The River Forecast Center is a division within the Tennessee Valley Authority (TVA) charged with modeling, evaluating and controlling the water release on 29 power generating dams and 19 non-power dams in Tennessee.

Hydropower, created from the release of water through turbines, creates electricity for customers. Hydropower is a supplemental power source and serves primarily to offset the cost of delivering power from other sources of electricity such as natural gas and coal.

TVA controls 109 hydro units throughout the Valley. The primary focus for management of the river system is power generation, flood control and commercial navigation. These three objectives were specifically called out in the TVA Act of 1936. Although not explicitly called out in the Act, but also important, is water supply, quality and recreation.

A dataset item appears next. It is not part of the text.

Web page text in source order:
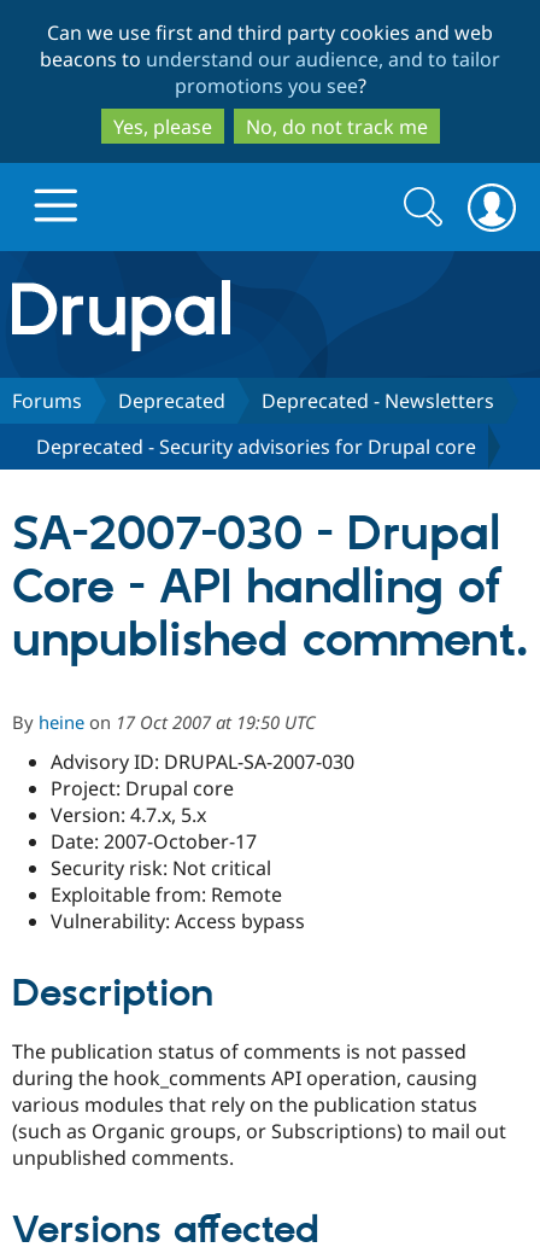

Tims Ford Dam on the Elk River, is one of the 29 power generating facilities controlled by TVA.   The River Forecast Center daily monitors the reservoir elevation, temperature, water quality, water in flow and outflow, weather prediction and power needs. This data is used within a complex modeling process to determine the water release schedule. Once determined, the schedule is given to the hydro dispatch center in Chattanooga where the dams are controlled remotely.

In 2004, the Reservoir Operation policy was updated to reflect information obtained from an environmental agency review as well as public input. Specifically of interest to fishermen, is the adopted recreational strategy. In complying with this policy, TVA does not utilize the large turbine on the weekends from Memorial Day through the last weekend in September. In addition, the Mondays on Memorial Day, July 4th weekend, and Labor Day follow the same policy to allow for water recreation.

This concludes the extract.